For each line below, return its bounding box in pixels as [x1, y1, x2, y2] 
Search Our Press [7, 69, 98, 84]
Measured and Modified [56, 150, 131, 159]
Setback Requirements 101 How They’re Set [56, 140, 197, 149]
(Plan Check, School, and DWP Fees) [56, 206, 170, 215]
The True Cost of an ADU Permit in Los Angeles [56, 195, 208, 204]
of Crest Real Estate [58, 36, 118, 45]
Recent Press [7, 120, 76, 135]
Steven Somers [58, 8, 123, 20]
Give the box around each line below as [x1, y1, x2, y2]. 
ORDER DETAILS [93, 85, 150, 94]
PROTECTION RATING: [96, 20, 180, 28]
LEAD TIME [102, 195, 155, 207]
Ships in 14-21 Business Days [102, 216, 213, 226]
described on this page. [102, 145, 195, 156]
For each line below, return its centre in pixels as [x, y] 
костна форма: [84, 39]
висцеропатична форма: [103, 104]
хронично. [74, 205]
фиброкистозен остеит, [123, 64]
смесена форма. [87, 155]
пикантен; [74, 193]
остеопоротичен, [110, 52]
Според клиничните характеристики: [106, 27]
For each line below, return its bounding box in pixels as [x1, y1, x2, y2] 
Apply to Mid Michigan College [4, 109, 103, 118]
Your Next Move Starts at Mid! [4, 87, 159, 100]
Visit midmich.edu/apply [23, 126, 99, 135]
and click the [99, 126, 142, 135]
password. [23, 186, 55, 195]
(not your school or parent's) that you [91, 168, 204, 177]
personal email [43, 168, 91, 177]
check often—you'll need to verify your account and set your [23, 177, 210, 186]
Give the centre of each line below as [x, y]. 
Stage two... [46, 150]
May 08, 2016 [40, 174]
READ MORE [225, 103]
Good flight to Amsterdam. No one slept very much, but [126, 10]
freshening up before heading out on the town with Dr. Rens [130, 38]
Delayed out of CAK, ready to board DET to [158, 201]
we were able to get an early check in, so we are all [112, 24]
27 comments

_Aim of the exercise_
Your task is to copy every entry above, exactly as written.

_Written reply_
For each line below, return its bounding box in pixels as [x1, y1, x2, y2] 
Search Our Press [7, 69, 98, 84]
Measured and Modified [56, 150, 131, 159]
Setback Requirements 101 How They’re Set [56, 140, 197, 149]
(Plan Check, School, and DWP Fees) [56, 206, 170, 215]
The True Cost of an ADU Permit in Los Angeles [56, 195, 208, 204]
of Crest Real Estate [58, 36, 118, 45]
Recent Press [7, 120, 76, 135]
Steven Somers [58, 8, 123, 20]
Give the box around each line below as [x1, y1, x2, y2]. 
ORDER DETAILS [93, 85, 150, 94]
PROTECTION RATING: [96, 20, 180, 28]
LEAD TIME [102, 195, 155, 207]
Ships in 14-21 Business Days [102, 216, 213, 226]
described on this page. [102, 145, 195, 156]
For each line below, return its centre in pixels as [x, y] 
костна форма: [84, 39]
висцеропатична форма: [103, 104]
хронично. [74, 205]
фиброкистозен остеит, [123, 64]
смесена форма. [87, 155]
пикантен; [74, 193]
остеопоротичен, [110, 52]
Според клиничните характеристики: [106, 27]
For each line below, return its bounding box in pixels as [x1, y1, x2, y2] 
Apply to Mid Michigan College [4, 109, 103, 118]
Your Next Move Starts at Mid! [4, 87, 159, 100]
Visit midmich.edu/apply [23, 126, 99, 135]
and click the [99, 126, 142, 135]
password. [23, 186, 55, 195]
(not your school or parent's) that you [91, 168, 204, 177]
personal email [43, 168, 91, 177]
check often—you'll need to verify your account and set your [23, 177, 210, 186]
Give the centre of each line below as [x, y]. 
Stage two... [46, 150]
May 08, 2016 [40, 174]
READ MORE [225, 103]
Good flight to Amsterdam. No one slept very much, but [126, 10]
freshening up before heading out on the town with Dr. Rens [130, 38]
Delayed out of CAK, ready to board DET to [158, 201]
we were able to get an early check in, so we are all [112, 24]
27 comments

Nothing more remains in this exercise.